UTF8 locale MFC for DragonflyBSD [tjr at FreeBSD.org: cvs commit: src/etc/mtree BSD.usr.dist src/share/colldef Makefile src/share/mklocale Makefile UTF-8.src src/share/monetdef Makefile be_BY.UTF-8.src bg_BG.UTF-8.src cs_CZ.UTF-8.src en_GB.UTF-8.src...]

Sun Mar 28 18:35:58 PST 2004

Xin LI wrote:
> Having utf8'ized locales in DragonFlyBSD
will bring better internationalization, and personally, I believe that
making utf-8 the default internal locale will make DragonFly the best
UNIX-like platform to write internationalized applications.
Agreed wholeheartedly.

Out of curiosity, do you know how the FreeBSD folks handled some of the 
stranger UTF-8 behavior?  In particular:

1. Representation of embedded NUL characters.  The UTF-8 spec says this 
is one byte == 00000000b; Java and a few others, though, have used a 
double-byte encoding (110/00000 + 10/000000) so that stuff like strlen() 
works "reasonably."

2. Maximum size of a character.  To represent UCS-2 characters, you only 
needed up to 3 bytes (1110/xxxx + 10/xxxxxx + 10/xxxxxx). 
Unfortunately, surrogates make it necessary to do 6 byte encodings. 
Ironically, UTF-8 unaware routines handle these fine; some of my older 
UTF-8 handling routines, though, barf on stuff above and beyond U+10000. 
 (Fortunately, none of these have escaped Neolinear... I hope...)

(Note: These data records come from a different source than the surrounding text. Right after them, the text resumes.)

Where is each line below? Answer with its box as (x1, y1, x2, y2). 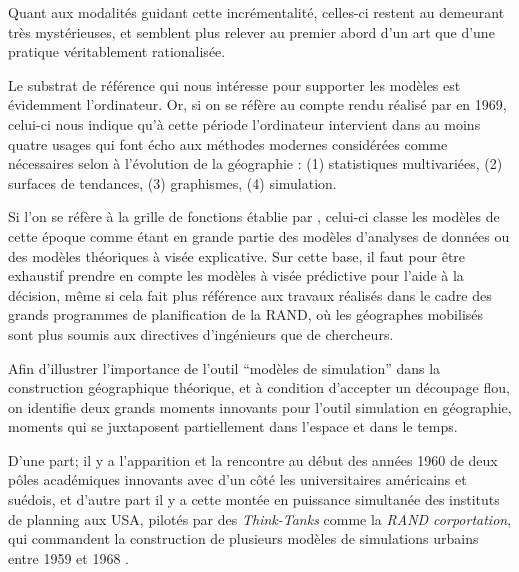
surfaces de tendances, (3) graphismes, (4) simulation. (8, 172, 337, 193)
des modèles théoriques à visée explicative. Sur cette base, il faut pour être (8, 245, 466, 266)
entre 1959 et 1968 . (8, 547, 129, 568)
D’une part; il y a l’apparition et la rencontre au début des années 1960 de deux (8, 449, 498, 470)
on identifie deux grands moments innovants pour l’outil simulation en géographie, (8, 396, 512, 417)
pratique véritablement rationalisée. (8, 41, 226, 62)
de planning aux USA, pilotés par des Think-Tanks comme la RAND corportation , (8, 508, 512, 529)
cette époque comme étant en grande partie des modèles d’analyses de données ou (8, 225, 510, 246)
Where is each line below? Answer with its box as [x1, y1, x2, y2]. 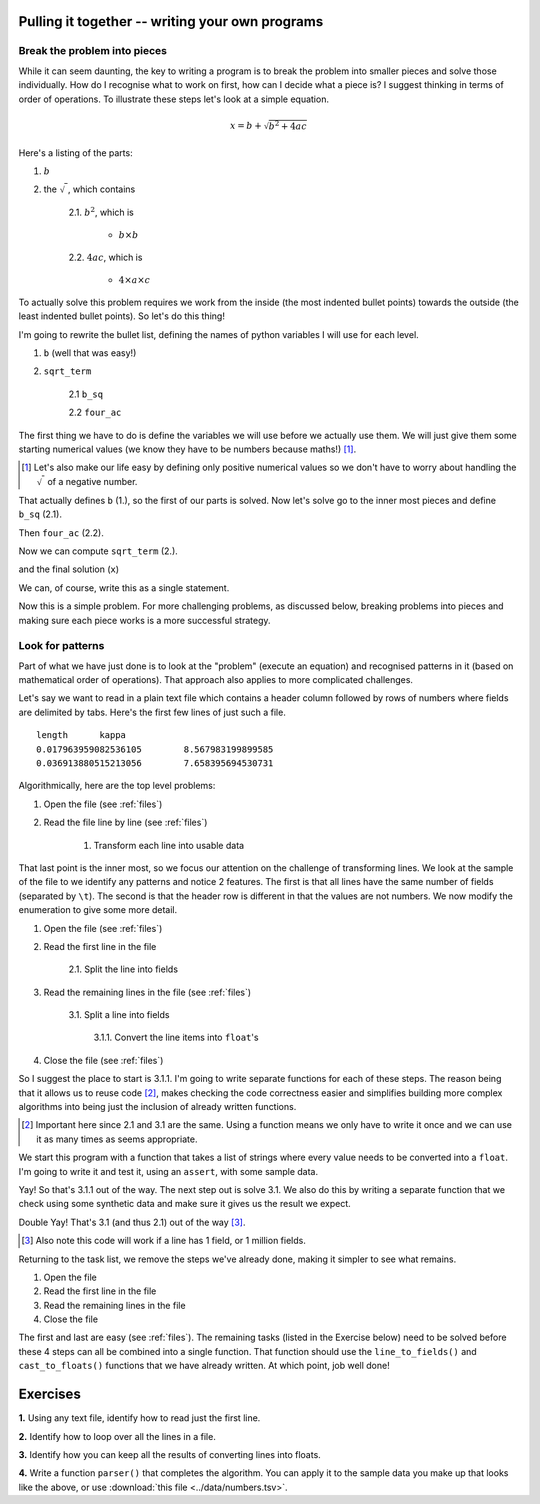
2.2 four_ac [68, 406, 122, 419]
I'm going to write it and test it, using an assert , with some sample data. [18, 1165, 319, 1177]
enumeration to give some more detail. [18, 904, 178, 916]
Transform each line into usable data [93, 839, 245, 851]
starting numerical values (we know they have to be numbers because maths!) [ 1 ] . [18, 443, 357, 455]
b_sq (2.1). [18, 508, 62, 520]
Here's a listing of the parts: [18, 146, 134, 159]
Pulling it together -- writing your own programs [18, 13, 324, 30]
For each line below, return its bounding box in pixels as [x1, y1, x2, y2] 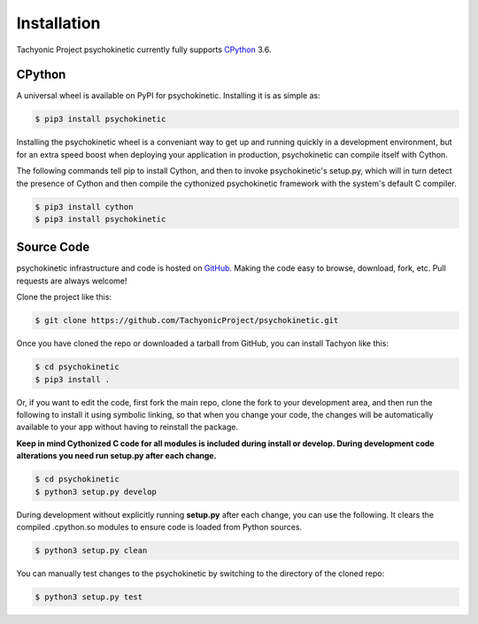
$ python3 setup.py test [35, 591, 143, 602]
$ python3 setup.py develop [35, 487, 157, 497]
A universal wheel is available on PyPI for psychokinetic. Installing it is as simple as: [16, 90, 320, 101]
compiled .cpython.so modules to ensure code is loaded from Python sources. [16, 521, 303, 532]
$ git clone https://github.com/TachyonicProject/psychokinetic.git [35, 315, 339, 326]
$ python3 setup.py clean [35, 545, 148, 555]
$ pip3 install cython [35, 202, 134, 212]
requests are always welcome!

3. Security issues.  The UTF-8 and Unicode FAQ [1] states that "a UTF-8 
decoder must not accept UTF-8 sequences that are longer than necessary 
to encode a character," noting that "any overlong UTF-8 sequence could 
be abused to bypass UTF-8 substring tests that look only for the 
shortest possible encoding."

None of these issues is a show-stopper.  However, it is stuff that we 
should check for and document.

[1] http://www.cl.cam.ac.uk/~mgk25/unicode.html